Revelatory Tales of Late Medieval Japan
Margaret Helen Childs

No. 61991, xiv + 183 pp., ISBN 0-939512-42-4 (cloth), $27.95, ISBN 0-939512-74-2 (paper), $20.00.

Winner of the 1991 Japan-United States Friendship Commission Prize for the Translation of Japanese Literature

"An interesting and readable book [that] provides unusual illumination."
--Carmen Blacker in the Bulletin of the Schools of Oriental and African Studies

"A significant contribution. Ideal for classroom use."
--William E. Deal in the Journal of Japanese Studies

"Childs's careful explanation of [these tales] transforms them from inaccessible oddities into small illuminations of a distant time."
--Jeanne DuPrau in Small Press

"Scholarly, useful, and entertaining . . . it belongs on textbook order forms as well as on the shelves of specialists."
--Janet R. Goodwin in Monumenta Nipponica

"With her careful analyses, background survey, and translations, Professor Childs provides us with new and fascinating insights into the interplay between popular literature and its ideological roots. Rethinking Sorrow is squarely at the intersection of current inquiries into the medieval storytelling tradition and our rethinking of the nature of 'Kamakura' Buddhism."
--Robert E. Morrell, Washington University in St. Louis

"In addition to revealing much about life, literature, and religious practices in medieval Japan, these tales are fun to read, and they provide fresh, new material for Japanese literature courses taught in English."
--Karen Brazell, Cornell University

"Rethinking Sorrow helps increase our understanding of the diversity, effectiveness, and appeal of late medieval Japanese fiction.
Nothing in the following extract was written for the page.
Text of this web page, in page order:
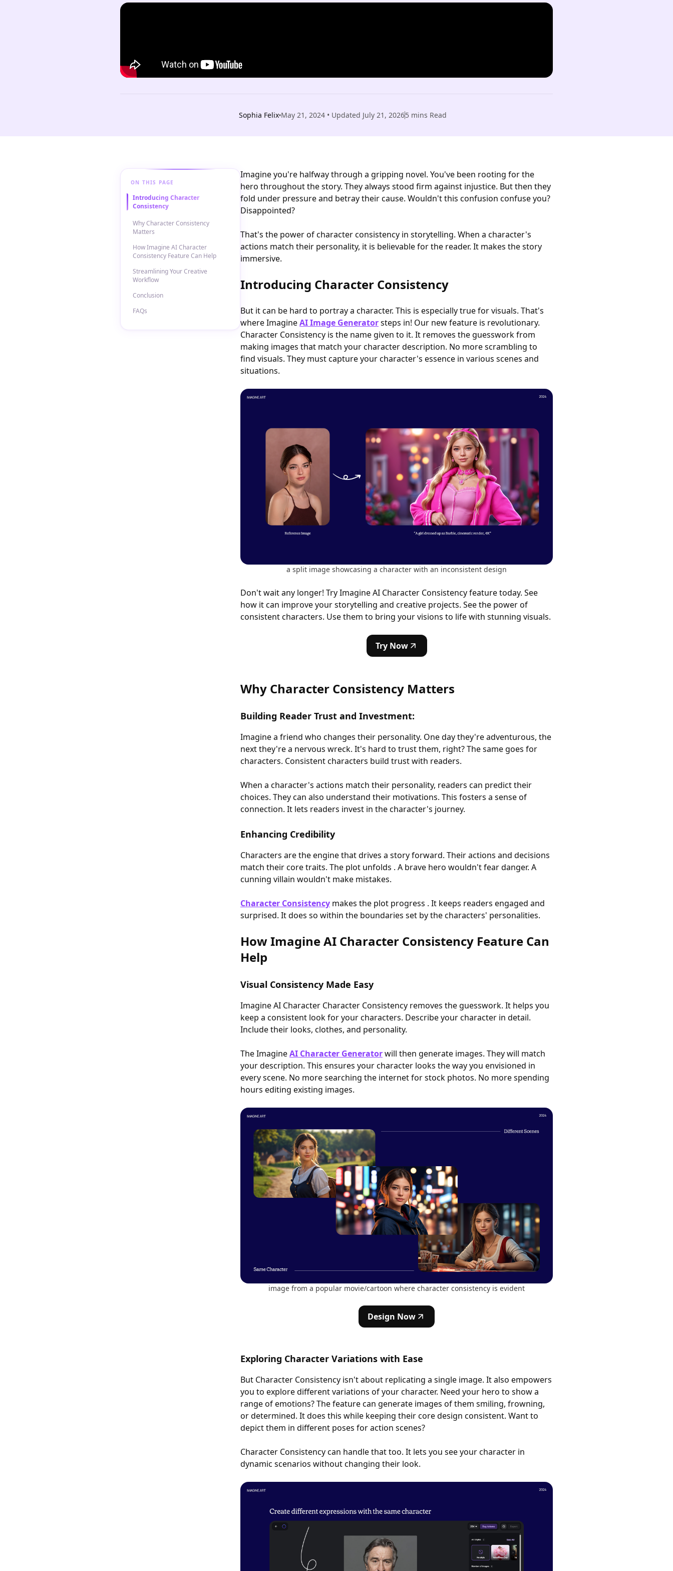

Margaret Childs's sprightly yet scholarly translations bring these tales alive in English."
--Susan Matisoff, Stanford University

Childs argues that "The Tale of Genmu," "Tales Told on Mount Koya," "The Three Monks," and "The Seven Nuns" form a small, coherent subgroup of stories that describe how people were inspired to religious commitment. These "revelatory tales" consist of firsthand accounts offered by groups of monks and nuns who tell and listen to each other's tales in turn, a public sharing that is, in fact, a religious ritual by which means the storytellers hope to confirm their beliefs and strengthen their religious resolve.

Rethinking Sorrow is important reading for anyone interested in medieval Japanese literature and culture, in Buddhist didactic literature, and in homoerotic literature. It provides a private, personal look at the religious and literary world of late medieval Japan.